## Try it:
Pull out of the data below the stretch of lines bounded by the one containing "Linting. [132nd-etcher] [34, 372, 111, 382]" and the one containing "Don't cast str", both bounds included, unchanged.

Stored records
- - - -

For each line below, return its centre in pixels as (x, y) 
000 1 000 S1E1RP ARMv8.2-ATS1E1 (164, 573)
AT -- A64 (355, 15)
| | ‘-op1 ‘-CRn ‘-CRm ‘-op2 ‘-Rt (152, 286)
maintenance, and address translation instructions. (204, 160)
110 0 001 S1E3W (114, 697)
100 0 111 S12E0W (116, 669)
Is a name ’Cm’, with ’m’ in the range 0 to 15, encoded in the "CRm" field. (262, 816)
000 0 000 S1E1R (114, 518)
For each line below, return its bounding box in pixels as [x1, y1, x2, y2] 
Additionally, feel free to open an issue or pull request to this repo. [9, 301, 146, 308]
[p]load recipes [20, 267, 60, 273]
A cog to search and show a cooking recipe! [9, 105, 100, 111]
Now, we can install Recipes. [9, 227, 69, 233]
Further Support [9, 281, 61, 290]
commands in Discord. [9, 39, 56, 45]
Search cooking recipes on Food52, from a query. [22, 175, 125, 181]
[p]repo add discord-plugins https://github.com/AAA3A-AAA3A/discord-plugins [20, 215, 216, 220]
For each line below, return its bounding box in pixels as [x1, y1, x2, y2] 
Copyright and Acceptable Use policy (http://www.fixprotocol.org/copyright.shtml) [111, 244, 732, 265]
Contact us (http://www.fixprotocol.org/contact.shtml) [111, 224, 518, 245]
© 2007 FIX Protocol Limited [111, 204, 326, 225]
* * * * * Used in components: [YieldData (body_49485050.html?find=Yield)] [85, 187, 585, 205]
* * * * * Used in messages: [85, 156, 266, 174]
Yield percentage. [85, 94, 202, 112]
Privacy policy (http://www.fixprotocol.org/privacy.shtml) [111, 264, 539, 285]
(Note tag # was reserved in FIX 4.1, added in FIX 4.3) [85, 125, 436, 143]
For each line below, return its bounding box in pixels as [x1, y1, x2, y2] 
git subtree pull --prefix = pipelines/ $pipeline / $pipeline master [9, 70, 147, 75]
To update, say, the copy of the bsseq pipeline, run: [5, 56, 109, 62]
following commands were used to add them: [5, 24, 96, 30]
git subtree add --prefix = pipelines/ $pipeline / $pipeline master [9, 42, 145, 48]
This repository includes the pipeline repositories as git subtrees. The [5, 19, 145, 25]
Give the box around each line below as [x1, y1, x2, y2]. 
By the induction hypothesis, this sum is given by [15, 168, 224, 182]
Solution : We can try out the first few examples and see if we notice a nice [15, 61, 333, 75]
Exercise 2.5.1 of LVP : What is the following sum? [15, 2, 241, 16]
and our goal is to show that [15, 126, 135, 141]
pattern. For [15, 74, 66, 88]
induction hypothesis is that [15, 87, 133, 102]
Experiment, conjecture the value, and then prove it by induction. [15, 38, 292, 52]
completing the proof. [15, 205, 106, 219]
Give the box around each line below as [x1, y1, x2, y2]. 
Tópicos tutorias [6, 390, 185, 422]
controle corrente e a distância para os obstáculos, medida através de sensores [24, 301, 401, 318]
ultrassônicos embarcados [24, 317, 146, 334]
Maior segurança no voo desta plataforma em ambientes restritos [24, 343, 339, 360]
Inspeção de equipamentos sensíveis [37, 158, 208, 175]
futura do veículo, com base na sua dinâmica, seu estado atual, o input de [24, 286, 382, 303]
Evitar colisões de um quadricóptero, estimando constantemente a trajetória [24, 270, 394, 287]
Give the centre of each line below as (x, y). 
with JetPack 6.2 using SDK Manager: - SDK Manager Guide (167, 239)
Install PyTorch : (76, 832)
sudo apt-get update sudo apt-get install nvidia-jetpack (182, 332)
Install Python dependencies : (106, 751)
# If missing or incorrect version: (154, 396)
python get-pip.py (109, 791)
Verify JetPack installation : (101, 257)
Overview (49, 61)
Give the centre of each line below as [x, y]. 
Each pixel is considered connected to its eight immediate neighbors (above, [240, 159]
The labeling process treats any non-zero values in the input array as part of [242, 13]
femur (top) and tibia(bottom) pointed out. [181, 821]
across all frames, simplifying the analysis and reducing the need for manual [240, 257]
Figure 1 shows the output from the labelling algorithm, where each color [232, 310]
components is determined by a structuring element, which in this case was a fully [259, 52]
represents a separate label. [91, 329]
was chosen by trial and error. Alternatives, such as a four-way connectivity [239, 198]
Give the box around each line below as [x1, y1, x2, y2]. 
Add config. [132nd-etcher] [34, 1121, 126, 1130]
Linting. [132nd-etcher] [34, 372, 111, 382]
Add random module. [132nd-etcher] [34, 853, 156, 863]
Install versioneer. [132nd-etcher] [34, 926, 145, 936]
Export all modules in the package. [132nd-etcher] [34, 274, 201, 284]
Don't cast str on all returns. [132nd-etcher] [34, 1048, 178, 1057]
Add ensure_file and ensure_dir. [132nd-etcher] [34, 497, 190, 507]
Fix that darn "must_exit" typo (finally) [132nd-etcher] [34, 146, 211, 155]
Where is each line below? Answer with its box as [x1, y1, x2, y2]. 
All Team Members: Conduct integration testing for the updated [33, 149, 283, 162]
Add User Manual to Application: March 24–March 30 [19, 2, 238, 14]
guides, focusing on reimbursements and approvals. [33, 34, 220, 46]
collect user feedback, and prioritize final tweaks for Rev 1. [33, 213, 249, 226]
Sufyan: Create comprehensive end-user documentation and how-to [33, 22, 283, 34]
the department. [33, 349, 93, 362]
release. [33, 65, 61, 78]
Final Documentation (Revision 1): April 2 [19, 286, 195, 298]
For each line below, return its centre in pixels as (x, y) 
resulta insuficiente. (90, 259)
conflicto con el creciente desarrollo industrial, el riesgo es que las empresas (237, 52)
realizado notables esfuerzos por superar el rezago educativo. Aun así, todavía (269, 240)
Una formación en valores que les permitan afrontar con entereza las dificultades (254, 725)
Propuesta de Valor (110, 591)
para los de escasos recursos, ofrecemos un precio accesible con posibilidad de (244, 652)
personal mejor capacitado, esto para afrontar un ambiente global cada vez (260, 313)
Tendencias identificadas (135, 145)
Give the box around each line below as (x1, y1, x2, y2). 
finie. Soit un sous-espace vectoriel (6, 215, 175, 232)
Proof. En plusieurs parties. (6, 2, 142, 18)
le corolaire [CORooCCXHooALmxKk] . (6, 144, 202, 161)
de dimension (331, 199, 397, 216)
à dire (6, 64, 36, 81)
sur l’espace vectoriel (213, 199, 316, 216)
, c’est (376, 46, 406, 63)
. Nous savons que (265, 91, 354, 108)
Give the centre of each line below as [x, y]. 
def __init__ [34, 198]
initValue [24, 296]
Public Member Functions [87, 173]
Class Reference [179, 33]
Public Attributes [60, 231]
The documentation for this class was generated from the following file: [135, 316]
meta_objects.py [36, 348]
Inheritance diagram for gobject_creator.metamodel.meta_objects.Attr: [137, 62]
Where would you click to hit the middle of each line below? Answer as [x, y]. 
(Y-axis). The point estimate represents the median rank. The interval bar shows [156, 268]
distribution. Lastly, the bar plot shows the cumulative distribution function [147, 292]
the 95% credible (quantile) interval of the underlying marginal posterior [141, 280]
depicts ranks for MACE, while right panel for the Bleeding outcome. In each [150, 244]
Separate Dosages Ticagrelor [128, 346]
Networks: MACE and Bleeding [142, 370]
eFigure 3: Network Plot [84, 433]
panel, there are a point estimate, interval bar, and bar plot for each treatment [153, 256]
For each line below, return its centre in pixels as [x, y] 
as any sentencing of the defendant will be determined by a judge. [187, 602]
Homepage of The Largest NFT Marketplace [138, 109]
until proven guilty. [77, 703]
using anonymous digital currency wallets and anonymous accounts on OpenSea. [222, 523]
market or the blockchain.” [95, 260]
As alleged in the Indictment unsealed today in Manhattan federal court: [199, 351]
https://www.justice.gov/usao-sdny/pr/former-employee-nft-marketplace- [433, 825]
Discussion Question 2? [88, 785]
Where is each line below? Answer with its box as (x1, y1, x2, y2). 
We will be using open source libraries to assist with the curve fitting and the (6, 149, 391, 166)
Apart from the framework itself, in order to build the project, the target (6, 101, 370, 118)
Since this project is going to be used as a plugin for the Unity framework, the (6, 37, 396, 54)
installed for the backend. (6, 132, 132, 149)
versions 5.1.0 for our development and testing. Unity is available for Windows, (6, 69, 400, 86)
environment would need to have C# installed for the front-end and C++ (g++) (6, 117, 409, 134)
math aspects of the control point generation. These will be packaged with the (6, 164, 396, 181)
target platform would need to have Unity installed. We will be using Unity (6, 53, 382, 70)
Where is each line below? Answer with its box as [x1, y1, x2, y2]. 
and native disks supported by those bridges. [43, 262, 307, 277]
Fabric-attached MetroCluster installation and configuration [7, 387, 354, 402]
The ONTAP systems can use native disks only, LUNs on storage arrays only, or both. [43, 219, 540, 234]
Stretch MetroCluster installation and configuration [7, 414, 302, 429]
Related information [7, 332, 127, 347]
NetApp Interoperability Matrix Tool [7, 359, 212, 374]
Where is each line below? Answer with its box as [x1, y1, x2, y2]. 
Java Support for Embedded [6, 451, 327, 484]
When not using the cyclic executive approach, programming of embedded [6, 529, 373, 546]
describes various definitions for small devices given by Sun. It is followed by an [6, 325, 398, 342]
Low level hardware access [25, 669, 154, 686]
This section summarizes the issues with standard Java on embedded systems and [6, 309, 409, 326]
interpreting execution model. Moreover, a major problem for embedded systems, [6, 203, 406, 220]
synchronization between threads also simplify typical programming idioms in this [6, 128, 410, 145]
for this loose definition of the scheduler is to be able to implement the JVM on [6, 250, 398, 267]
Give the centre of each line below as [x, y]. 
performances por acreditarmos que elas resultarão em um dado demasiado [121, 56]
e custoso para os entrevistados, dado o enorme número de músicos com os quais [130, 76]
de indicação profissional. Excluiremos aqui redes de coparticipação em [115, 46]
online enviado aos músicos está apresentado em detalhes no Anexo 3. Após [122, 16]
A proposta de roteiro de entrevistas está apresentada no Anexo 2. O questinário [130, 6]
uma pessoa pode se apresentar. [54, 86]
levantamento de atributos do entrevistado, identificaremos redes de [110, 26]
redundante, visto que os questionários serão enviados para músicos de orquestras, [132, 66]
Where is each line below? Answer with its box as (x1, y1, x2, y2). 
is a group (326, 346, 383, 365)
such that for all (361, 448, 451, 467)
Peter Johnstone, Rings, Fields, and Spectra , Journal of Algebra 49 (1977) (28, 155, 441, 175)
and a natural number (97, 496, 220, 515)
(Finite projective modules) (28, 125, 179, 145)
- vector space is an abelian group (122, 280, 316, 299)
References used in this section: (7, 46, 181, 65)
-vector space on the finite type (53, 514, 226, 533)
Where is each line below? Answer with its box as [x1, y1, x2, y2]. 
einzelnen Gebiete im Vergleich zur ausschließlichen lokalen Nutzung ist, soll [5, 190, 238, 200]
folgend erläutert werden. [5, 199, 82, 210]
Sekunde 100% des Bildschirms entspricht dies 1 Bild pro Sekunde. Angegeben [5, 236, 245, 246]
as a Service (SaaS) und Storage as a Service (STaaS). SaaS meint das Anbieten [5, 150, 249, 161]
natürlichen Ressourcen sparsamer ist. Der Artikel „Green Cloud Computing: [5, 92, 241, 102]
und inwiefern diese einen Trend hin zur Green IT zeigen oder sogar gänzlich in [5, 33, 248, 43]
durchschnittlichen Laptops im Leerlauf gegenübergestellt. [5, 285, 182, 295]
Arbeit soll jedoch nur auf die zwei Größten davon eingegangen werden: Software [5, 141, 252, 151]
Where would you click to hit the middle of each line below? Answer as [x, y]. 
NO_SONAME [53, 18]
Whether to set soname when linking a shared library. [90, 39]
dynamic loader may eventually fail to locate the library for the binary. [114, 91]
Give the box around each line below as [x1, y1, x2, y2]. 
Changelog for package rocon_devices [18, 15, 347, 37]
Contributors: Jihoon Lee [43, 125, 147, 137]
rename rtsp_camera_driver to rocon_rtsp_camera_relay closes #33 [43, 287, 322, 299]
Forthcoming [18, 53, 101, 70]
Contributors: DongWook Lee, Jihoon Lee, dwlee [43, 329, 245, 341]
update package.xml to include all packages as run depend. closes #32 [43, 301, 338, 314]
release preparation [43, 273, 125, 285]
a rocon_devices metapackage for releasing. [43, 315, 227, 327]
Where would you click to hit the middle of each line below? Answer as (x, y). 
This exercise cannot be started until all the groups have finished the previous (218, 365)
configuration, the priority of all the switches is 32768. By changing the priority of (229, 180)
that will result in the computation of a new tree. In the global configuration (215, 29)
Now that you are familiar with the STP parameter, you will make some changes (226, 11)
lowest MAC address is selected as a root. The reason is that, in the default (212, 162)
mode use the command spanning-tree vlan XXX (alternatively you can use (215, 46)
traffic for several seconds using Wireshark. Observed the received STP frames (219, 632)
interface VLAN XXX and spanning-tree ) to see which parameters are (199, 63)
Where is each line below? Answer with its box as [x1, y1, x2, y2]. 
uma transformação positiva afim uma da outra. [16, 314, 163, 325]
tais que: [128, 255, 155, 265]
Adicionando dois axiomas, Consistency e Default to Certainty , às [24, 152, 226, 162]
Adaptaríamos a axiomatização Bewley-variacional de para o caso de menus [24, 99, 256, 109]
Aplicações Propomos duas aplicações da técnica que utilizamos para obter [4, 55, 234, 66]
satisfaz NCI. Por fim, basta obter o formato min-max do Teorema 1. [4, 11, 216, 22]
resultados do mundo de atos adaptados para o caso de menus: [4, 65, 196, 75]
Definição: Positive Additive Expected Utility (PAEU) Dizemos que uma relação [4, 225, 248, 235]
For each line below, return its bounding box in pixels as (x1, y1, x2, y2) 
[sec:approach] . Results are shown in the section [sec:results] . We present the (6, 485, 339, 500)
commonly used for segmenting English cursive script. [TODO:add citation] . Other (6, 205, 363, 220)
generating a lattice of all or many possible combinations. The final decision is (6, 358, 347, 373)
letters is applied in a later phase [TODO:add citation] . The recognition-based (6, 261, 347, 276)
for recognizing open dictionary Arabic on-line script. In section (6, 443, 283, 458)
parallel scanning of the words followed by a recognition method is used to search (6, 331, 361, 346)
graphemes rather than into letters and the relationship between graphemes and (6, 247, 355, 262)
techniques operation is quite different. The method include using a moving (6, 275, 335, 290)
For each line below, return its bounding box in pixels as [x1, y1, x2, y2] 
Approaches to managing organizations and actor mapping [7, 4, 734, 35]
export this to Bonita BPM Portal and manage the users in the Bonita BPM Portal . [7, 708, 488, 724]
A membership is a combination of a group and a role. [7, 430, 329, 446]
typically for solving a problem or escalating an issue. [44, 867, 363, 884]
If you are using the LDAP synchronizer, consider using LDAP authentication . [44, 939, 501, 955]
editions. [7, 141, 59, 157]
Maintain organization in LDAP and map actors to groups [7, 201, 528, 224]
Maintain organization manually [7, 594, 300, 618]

- - - -

## Task result:
Linting. [132nd-etcher] [34, 372, 111, 382]
Add random module. [132nd-etcher] [34, 853, 156, 863]
Install versioneer. [132nd-etcher] [34, 926, 145, 936]
Export all modules in the package. [132nd-etcher] [34, 274, 201, 284]
Don't cast str on all returns. [132nd-etcher] [34, 1048, 178, 1057]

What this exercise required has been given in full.